Spasticity in MS is defined as a tightness or stiffness in the muscles that typically occurs in the legs, butt or groin. It is said to be caused by the demyelination along the nerves of the brain and spinal cord that control our movement. It can range from mild to severe. Involuntary muscle spasms also tend to happen with the tightness which amplifies the pain. The more severe the stiffness, the more painful. Spasticity has been an issue for me for a long time. For forever though, I didn’t realize that it was one of my symptoms.

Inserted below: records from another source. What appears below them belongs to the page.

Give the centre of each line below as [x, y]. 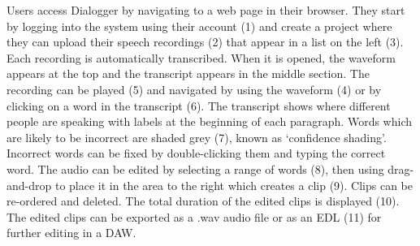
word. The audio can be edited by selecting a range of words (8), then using [195, 168]
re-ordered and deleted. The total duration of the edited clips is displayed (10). [203, 201]
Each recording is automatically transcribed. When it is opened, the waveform [201, 57]
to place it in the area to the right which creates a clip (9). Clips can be [234, 185]
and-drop [29, 185]
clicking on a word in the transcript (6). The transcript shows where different [199, 105]
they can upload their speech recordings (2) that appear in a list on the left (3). [205, 42]
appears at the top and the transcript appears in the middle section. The [188, 73]

Spasticity in the back is much less common

Spasticity in the back is much less common, but that is the most prominent spot that it occurs for me. My neck, back, and my hips are extremely tight, stiff, and uncomfortable. The stiffness in my upper back causes my back and neck muscles to compete. It has made my neck weak, and because of that, I’ve developed a head tremor. I tell my husband, I feel like a 27-year-old stuck in an old lady’s body. The heating pad and Salonpas pain relieving patches have become my best friends.

Tight, knotted ropes

The stiffness in my hips has been an ongoing issue. My hips have always been tight. But my hips are mild and thankfully do not cause me much pain or problems with walking. The spasticity in my neck and back, however, have worsened in the past 5 to 10 years. My back (my shoulders especially) feel like they are full of tight, knotted ropes. They are always tense, and it feels impossible to get them to relax. It is so painful. I notice my spasticity is worse when I’m unusually stressed or anxious. I also become more fatigued when I’m dealing with tightness in my back because it makes upper body movements seem more strenuous. It also doesn’t help to carry around a 30-pound toddler most of the day, but he’s worth it.

How I manage the pain

Pain caused by spasticity is influential over my mood and affects my ability to sleep. Pain is distracting, plain and simple. So what can we do to help that? There are several strategies I use to help ease discomfort from spasticity. The biggest thing that helps me is stretching. I enjoy Yoga and Pilates to help alleviate some of the stiffness. I love stretching the most, because it is so simple, yet so effective. Plus, it helps, so I’m all about that. I also benefit from the heating pad as I mentioned (I just have to make sure it’s not too hot) and Salonpas. I’ve used the prescription gel, Voltaren Gel as well. Another thing I’ve found to be effective is steroid shots in my upper back, to help calm down inflammation, but I have not used those in a couple of years.

Using a TENS unit

I also recently purchased a TENS Unit per recommendation of my doctor which is transcutaneous electric nerve stimulation (TENS). These types of units deliver short bursts of electricity to help safely stimulate the nerves. What this means is that it reduces the pain signals delivered from the pain sources to the central nervous system. And, that helps relax the muscles and provide pain relief. It also stimulates endorphin production which is our bodies natural pain relief hormones. You can find cheap TENS Units just about anywhere online, I happened to find mine on Amazon for a whole $30. If this is something you choose to also pursue (just like with any other form of pain treatment I’ve suggested), I highly recommend talking to your doctor first, and making sure to carefully follow the directions that come with your unit. They are not a quick fix, but will provide a bit of relief. I have also tried muscle relaxants in the past, Tizanidine to be exact. I love the temporary relief they provide, however, I don’t like that I can only take them at night because they knock me out. They also make me drowsy the next day, and at times seem to worsen the spasticity the following day as well.

Back spasticity?

Again, spasticity is relatively prevalent in the lower extremities, but not nearly as prevalent in the back. So my question to my readers is; Do any of you deal with back spasticity? And what have you found to help?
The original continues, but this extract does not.